* _What the task asks_: Below are entries. Give back exactly the lines from the one containing "we set the GPIO" through the one containing "tend to be more", inclusive, without the pictures.

┄┄┄┄┄┄

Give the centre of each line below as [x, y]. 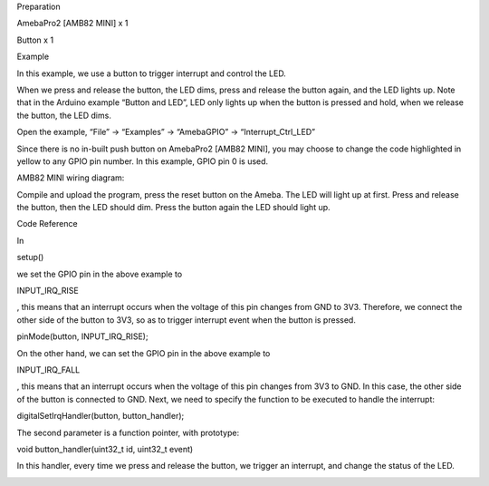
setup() [30, 258]
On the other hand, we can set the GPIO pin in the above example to [144, 353]
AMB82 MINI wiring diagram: [71, 178]
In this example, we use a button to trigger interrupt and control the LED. [152, 73]
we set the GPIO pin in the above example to [100, 274]
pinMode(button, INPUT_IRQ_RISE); [82, 336]
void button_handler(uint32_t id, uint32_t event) [105, 449]
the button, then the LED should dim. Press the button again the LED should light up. [173, 208]
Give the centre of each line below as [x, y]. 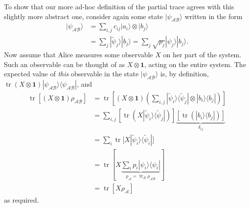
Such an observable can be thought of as [65, 64]
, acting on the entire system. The [195, 64]
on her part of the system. [202, 55]
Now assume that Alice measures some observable [79, 55]
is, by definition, [184, 74]
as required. [22, 200]
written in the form [214, 16]
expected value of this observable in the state [71, 74]
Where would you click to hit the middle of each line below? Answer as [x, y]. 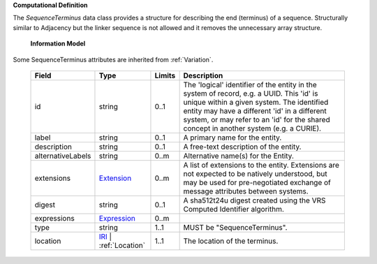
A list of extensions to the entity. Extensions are [261, 165]
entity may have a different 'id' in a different [255, 110]
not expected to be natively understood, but [255, 173]
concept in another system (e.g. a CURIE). [252, 128]
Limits [165, 75]
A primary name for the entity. [232, 138]
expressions [54, 218]
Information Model [58, 44]
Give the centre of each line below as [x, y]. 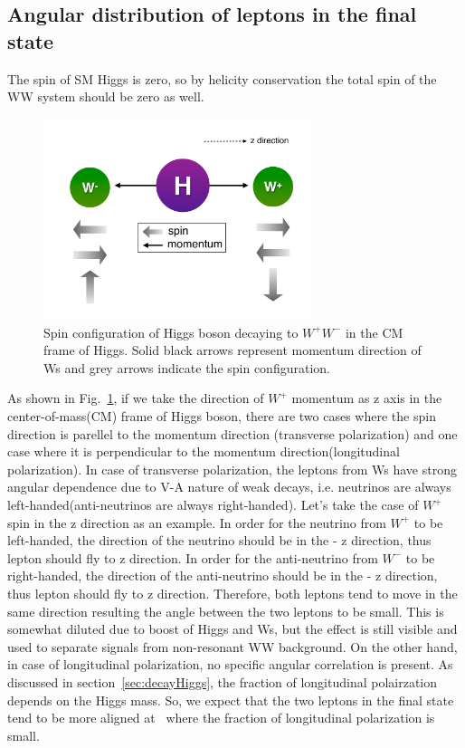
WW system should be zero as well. [106, 96]
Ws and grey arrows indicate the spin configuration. [187, 367]
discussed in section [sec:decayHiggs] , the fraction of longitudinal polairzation [223, 681]
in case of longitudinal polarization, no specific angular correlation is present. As [230, 664]
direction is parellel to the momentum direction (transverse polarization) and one [232, 433]
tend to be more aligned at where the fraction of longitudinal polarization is [221, 718]
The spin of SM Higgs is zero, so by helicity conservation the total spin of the [222, 78]
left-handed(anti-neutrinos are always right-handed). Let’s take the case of [213, 505]

┄┄┄┄┄┄

* _Task solution_:
we set the GPIO pin in the above example to [100, 274]
pinMode(button, INPUT_IRQ_RISE); [82, 336]
void button_handler(uint32_t id, uint32_t event) [105, 449]
the button, then the LED should dim. Press the button again the LED should light up. [173, 208]
Give the centre of each line below as [x, y]. 
Such an observable can be thought of as [65, 64]
, acting on the entire system. The [195, 64]
on her part of the system. [202, 55]
Now assume that Alice measures some observable [79, 55]
is, by definition, [184, 74]
as required. [22, 200]
written in the form [214, 16]
expected value of this observable in the state [71, 74]
Where would you click to hit the middle of each line below? Answer as [x, y]. 
A list of extensions to the entity. Extensions are [261, 165]
entity may have a different 'id' in a different [255, 110]
not expected to be natively understood, but [255, 173]
concept in another system (e.g. a CURIE). [252, 128]
Limits [165, 75]
A primary name for the entity. [232, 138]
expressions [54, 218]
Information Model [58, 44]
Give the centre of each line below as [x, y]. 
WW system should be zero as well. [106, 96]
Ws and grey arrows indicate the spin configuration. [187, 367]
discussed in section [sec:decayHiggs] , the fraction of longitudinal polairzation [223, 681]
in case of longitudinal polarization, no specific angular correlation is present. As [230, 664]
direction is parellel to the momentum direction (transverse polarization) and one [232, 433]
tend to be more aligned at where the fraction of longitudinal polarization is [221, 718]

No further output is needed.